# Problem requirements
Report each line of the records where "prompts" occurs.

─── Exercise material ───

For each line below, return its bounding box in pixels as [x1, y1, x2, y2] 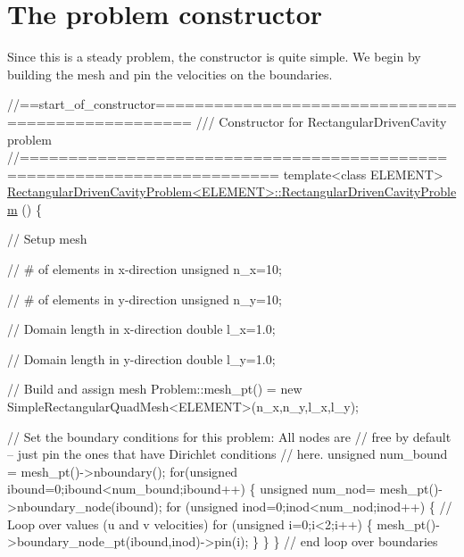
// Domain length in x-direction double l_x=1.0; [7, 320, 276, 338]
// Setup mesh [7, 229, 87, 248]
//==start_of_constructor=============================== [7, 95, 457, 113]
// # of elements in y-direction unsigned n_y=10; [7, 289, 282, 308]
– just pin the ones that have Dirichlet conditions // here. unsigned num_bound [7, 445, 448, 463]
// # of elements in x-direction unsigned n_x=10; [7, 260, 282, 278]
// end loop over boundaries [284, 532, 438, 551]
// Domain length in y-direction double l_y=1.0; [7, 349, 276, 368]
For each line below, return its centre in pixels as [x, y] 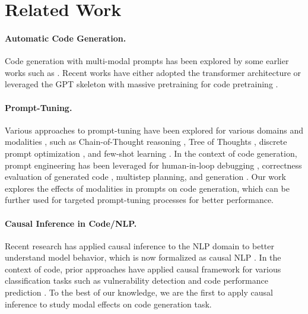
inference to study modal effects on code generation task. [108, 304]
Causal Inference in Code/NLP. [71, 223]
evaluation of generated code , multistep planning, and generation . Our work [145, 177]
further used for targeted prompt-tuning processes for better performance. [139, 200]
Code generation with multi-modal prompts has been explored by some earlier [147, 61]
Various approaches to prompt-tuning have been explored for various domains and [154, 130]
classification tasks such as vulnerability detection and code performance [136, 280]
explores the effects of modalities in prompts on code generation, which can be [147, 188]

───

# Solved exercise
Code generation with multi-modal prompts has been explored by some earlier [147, 61]
explores the effects of modalities in prompts on code generation, which can be [147, 188]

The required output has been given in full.